- _Task statement_: The required output is the line containing "No, this mod" through the final line of the material below, printed exactly, with no other lines.

- _Data for this exercise_:
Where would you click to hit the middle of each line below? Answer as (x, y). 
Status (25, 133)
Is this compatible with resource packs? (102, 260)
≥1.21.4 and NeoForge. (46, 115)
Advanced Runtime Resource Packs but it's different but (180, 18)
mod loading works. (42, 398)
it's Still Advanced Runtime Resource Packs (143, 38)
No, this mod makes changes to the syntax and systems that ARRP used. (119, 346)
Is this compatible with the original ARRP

- _Result of the task_:
No, this mod makes changes to the syntax and systems that ARRP used. (119, 346)
Is this compatible with the original ARRP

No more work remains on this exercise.